Ce féminisme s’appuie sur une tradition sociologique forte qui peut parfois aux Etats Unis mener à des positions théoriques radicales (cela est beaucoup moins le cas en France).
Ces excès ont été critiqués de longue date pour des raisons multiples (conservatisme politique ou joute universitaire par exemple), mais depuis les années 2000, un nouveau courant intellectuel les dénonçant s’est affirmé outre-Atlantique : le nouvel athéisme. Ce courant de pensée a émergé en réaction aux attentats du 11 septembre, aux incursions créationnistes dans les écoles américaines, ainsi qu’aux dérives post-modernistes de la French Theory. Ce courant se veut anti-religieux au sens fort (militant), et scientifique au sens fort (scientiste), en plaçant la « raison » comme vertu cardinale. Il préfèrera donc privilégier une explication évolutionniste à une explication sociologique : il n’est donc pas étonnant que les nouveaux athées se réclament de la psychologie évolutionniste plutôt que de la sociologie. Ce mouvement étant particulièrement présent outre-Atlantique, là où les revendications féministes sont les plus visibles, les nouveaux athées auront donc tendance à critiquer les concepts féministes qu’ils jugeront exagérés voire hystériques et relevant de la croyance, car non basés sur des « faits scientifiques ». Cette critique peut aller de la critique des tentatives d’utilisation du discours inclusif, à la négation pure et simple du concept de genre et du racisme dans l’industrie culturelle américaine. Cela n’est pas fortuit, puisque de par l’histoire de sa création et la sociologie de ses membres, on a pu observer dans ce courant de pensée des tendances sexistes et islamophobes.

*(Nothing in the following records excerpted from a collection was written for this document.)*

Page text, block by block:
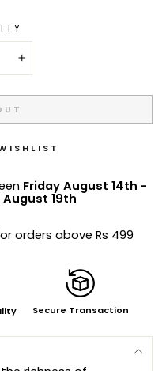
+
Friday August 14th -
19th
orders above Rs 499
Secure Transaction
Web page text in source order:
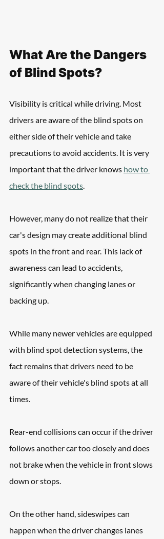
What Are the Dangers
of Blind Spots?
Visibility is critical while driving. Most
drivers are aware of the blind spots on
either side of their vehicle and take
precautions to avoid accidents. It is very
important that the driver knows how to
check the blind spots.
However, many do not realize that their
car's design may create additional blind
spots in the front and rear. This lack of
awareness can lead to accidents,
significantly when changing lanes or
backing up.
While many newer vehicles are equipped
with blind spot detection systems, the
fact remains that drivers need to be
aware of their vehicle's blind spots at all
times.
Rear-end collisions can occur if the driver
follows another car too closely and does
not brake when the vehicle in front slows
down or stops.
On the other hand, sideswipes can
happen when the driver changes lanes
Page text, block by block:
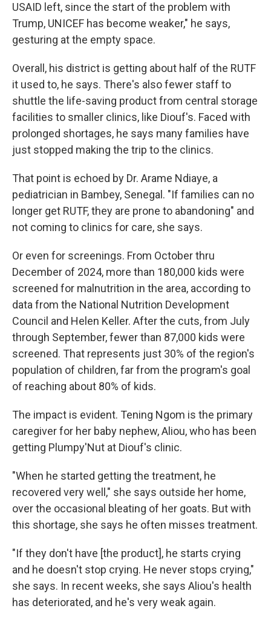
USAID left, since the start of the problem with
Trump, UNICEF has become weaker," he says,
gesturing at the empty space.
Overall, his district is getting about half of the RUTF
it used to, he says. There's also fewer staff to
shuttle the life-saving product from central storage
facilities to smaller clinics, like Diouf's. Faced with
prolonged shortages, he says many families have
just stopped making the trip to the clinics.
That point is echoed by Dr. Arame Ndiaye, a
pediatrician in Bambey, Senegal. "If families can no
longer get RUTF, they are prone to abandoning" and
not coming to clinics for care, she says.
Or even for screenings. From October thru
December of 2024, more than 180,000 kids were
screened for malnutrition in the area, according to
data from the National Nutrition Development
Council and Helen Keller. After the cuts, from July
through September, fewer than 87,000 kids were
screened. That represents just 30% of the region's
population of children, far from the program's goal
of reaching about 80% of kids.
The impact is evident. Tening Ngom is the primary
caregiver for her baby nephew, Aliou, who has been
getting Plumpy'Nut at Diouf's clinic.
"When he started getting the treatment, he
recovered very well," she says outside her home,
over the occasional bleating of her goats. But with
this shortage, she says he often misses treatment.
"If they don't have [the product], he starts crying
and he doesn't stop crying. He never stops crying,"
she says. In recent weeks, she says Aliou's health
has deteriorated, and he's very weak again.
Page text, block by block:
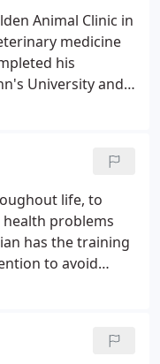
Animal Clinic in
medicine
his
University and
boys and two
Souffle!
life, to
problems
has the training
to avoid
all stages of your
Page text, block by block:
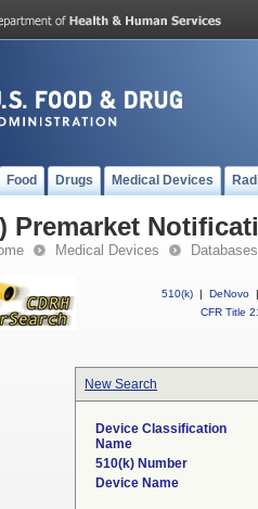
Food Drugs Medical Devices
Premarket
Medical Devices Databases
510(k) | DeNovo |
CFR Title
New Search
Device Classification
Name
510(k) Number
Device Name
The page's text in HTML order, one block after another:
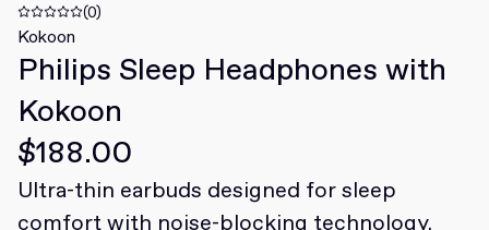
Deals
Learn
Community
Join for free Login
(0)
Kokoon
Philips Sleep Headphones with
Kokoon
$188.00
Ultra-thin earbuds designed for sleep
comfort with noise-blocking technology.
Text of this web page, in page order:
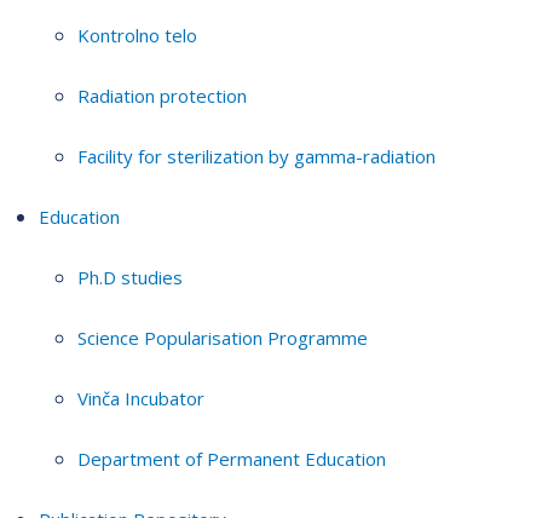
Kontrolno telo
Radiation protection
Facility for sterilization by gamma-radiation
Education
Ph.D studies
Science Popularisation Programme
Vinča Incubator
Department of Permanent Education
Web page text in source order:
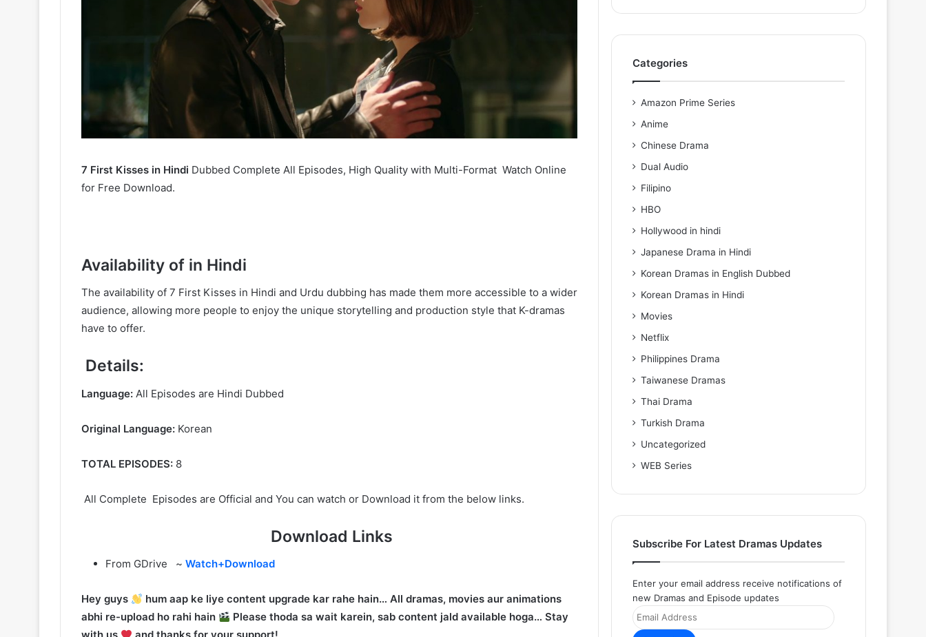
7 First Kisses in Hindi Dubbed Complete All Episodes, High Quality with Multi-Format Watch Online
for Free Download.
Availability of in Hindi
The availability of 7 First Kisses in Hindi and Urdu dubbing has made them more accessible to a wider
audience, allowing more people to enjoy the unique storytelling and production style that K-dramas
have to offer.
Details:
Language: All Episodes are Hindi Dubbed
Original Language: Korean
TOTAL EPISODES: 8
All Complete Episodes are Official and You can watch or Download it from the below links.
Download Links
From GDrive ~ Watch+Download
Hey guys
hum aap ke liye content upgrade kar rahe hain… All dramas, movies aur animations
abhi re-upload ho rahi hain
Please thoda sa wait karein, sab content jald available hoga… Stay
Categories
Amazon Prime Series
Anime
Chinese Drama
Dual Audio
Filipino
HBO
Hollywood in hindi
Japanese Drama in Hindi
Korean Dramas in English Dubbed
Korean Dramas in Hindi
Movies
Netflix
Philippines Drama
Taiwanese Dramas
Thai Drama
Turkish Drama
Uncategorized
WEB Series
Subscribe For Latest Dramas Updates
Enter your email address receive notifications of
new Dramas and Episode updates
Email
Address
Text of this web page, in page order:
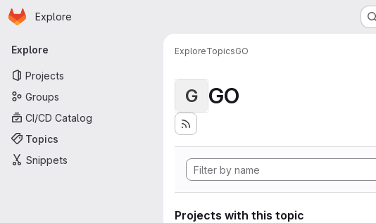
Skip to main content
Homepage
Explore
Primary navigation
Explore
Projects
Groups
CI/CD Catalog
Topics
Snippets
ExploreTopicsGO
G GO
Projects with this topic
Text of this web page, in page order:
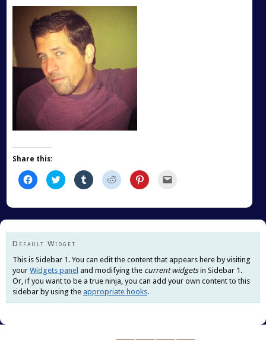
Share this:
Click
to
share
Facebook
in
window)
Click
to
share
Twitter
in
window)
Click
to
share
Tumblr
in
window)
Click
to
share
Reddit
in
window)
Click
to
Pinterest
in
window)
to
friend
in
Default Widget
This is Sidebar 1. You can edit the content that appears here by visiting
your Widgets panel and modifying the current widgetsin Sidebar 1.
Or, if you want to be a true ninja, you can add your own content to this
sidebar by using the appropriate hooks.
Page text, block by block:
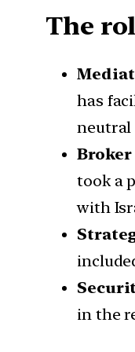
The
has
neutral
Broker
took a
with
in the
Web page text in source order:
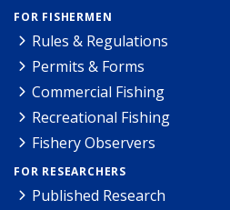
FOR FISHERMEN
Rules & Regulations
Permits & Forms
Commercial Fishing
Recreational Fishing
Fishery Observers
FOR RESEARCHERS
Published Research
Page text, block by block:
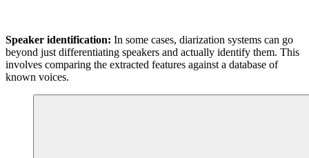
Speaker identification: In some cases, diarization systems can go
beyond just differentiating speakers and actually identify them. This
involves comparing the extracted features against a database of
known voices.
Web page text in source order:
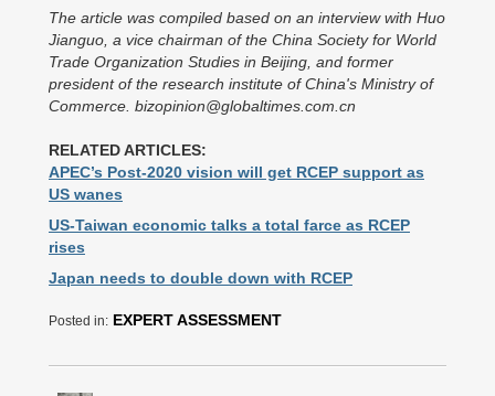
The article was compiled based on an interview with Huo
Jianguo, a vice chairman of the China Society for World
Trade Organization Studies in Beijing, and former
president of the research institute of China's Ministry of
Commerce. bizopinion@globaltimes.com.cn
RELATED ARTICLES:
APEC’s Post-2020 vision will get RCEP support as
US wanes
US-Taiwan economic talks a total farce as RCEP
rises
Japan needs to double down with RCEP
Posted in: EXPERT ASSESSMENT

D’autre part, les nouveaux athées par certains points d’accord sont philosophiquement proches des milieux libertariens et des tenants du free-speech. En effet, les campus américains sont aussi le lieu de remous politiques faisant collisionner militantisme féministe et défenseurs du free-speech : dans plusieurs universités, plusieurs personnalités invitées à des conférences ont été empêchées de les tenir par des militant-e-s, car promouvant des discours perçus comme réactionnaires. Les militant-e-s féministes et antiracistes outre-atlantique sont donc autant critiqué-e-s par les nouveaux athées pour leur « irrationnalité » que par les tenants du free-speech pour leur tentative de silenciation de certains discours vus comme réactionnaires. Bien souvent les nouveaux athées sont en faveur du free-speech, car ils se présentent comme disant des vérités qui fâchent le « politiquement correct ».
Peggy Sastre, dans son propos et sa trajectoire intellectuelle, s’inscrit donc dans une tradition nouvelle-athéiste de la critique anti-féministe. Cela se voit déjà dans son discours vis à vis du féminisme intersectionnel et de la condition des femmes, pour laquelle elle privilégie une interprétation plus évolutionniste que sociologique. Dans l’article de Brain Magazine, elle cite en particulier Quillette, un web-magazine défendant le free-speech et faisant la part belle à des textes critiquant le constructivisme et la prétendue hystérie du féminisme intersectionnel. Par exemple, Laura Kipnis, déjà citée par Michael Aaron dans l’article de Quillette, remet en doute le fait que 25% des femmes seraient les victimes d’une agression sexuelle pendant leur passage à l’université. Ces chiffres viennent pourtant d’une étude très sérieuse et en confirment d’autres plus anciennes. Peggy Sastre cite par ailleurs très souvent comme référence (pas ici) le psychologue évolutionniste Steven Pinker, qui est une des caution des nouveaux athéistes pour s’opposer au féminisme. Les sources qu’elle invoque, et sa position dans la champ intellectuel et philosophique, sont donc propres au champ politique américain, sans avoir vraiment (jusqu’à preuve du contraire) d’application dans le féminisme français. Ou du moins pas à ce point que l’on puisse insinuer qu’une analyse du contexte américain est transposable en France sans autre précaution, comme elle semble le faire dans son article.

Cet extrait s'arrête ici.